¡Adiós a los taxis que parecen sacados de una película de los 80! Clara Brugada, Jefa de Gobierno de la CDMX, arrancó el 23 de diciembre el programa de Sustitución de Transporte Público Individual, un plan para mandar al retiro a esos cacharros con más de 10 años de rodar por la capital. La idea es chatarrizar 300 unidades de entrada y renovar unas 800 en total, dándole a los taxistas un empujoncito económico para que compren carritos nuevos y no sigan circulando en museos ambulantes.
Brugada, en plan de reina del reciclaje, presumió en rueda de prensa que este programa es un hit entre los dueños de taxis, con solicitudes a montones para deshacerse de sus reliquias. Y no es solo por estética: con 600 mil pasajeros diarios (casi un millón si cuentas la Zona Metropolitana), los taxis son la columna vertebral del caos citadino. Por eso, el gobierno ofrece apoyos para que los taxistas renueven su nave y no sigan contaminando más que un asador en domingo familiar.

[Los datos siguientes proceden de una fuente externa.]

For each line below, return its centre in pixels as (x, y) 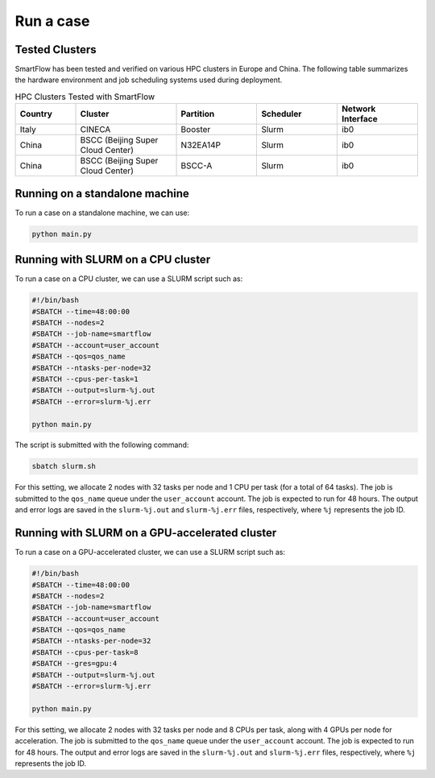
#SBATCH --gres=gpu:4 (75, 664)
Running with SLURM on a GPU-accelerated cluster (146, 533)
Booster (196, 130)
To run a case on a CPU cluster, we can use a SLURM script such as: (129, 279)
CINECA (95, 130)
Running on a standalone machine (102, 193)
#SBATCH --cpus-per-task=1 (85, 379)
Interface (359, 119)

El plan a largo plazo para 2026 es ambicioso, con cuatro ejes que suenan a ciencia ficción: electromovilidad para ser más verdes que un jugo detox, una app para competir con las plataformas modernas, seguridad con geolocalización y botones de pánico, y hasta capacitación turística para el Mundial de Fútbol. Héctor Ulises García Nieto, de Semovi, reveló que la meta subirá a mil unidades renovadas y que negocian con fabricantes para abaratar híbridos y eléctricos. Hasta tendrán una cromática mundialista. ¿Taxis del futuro o solo un lavado de cara? Esto pinta más curioso que un taxista sin chisme.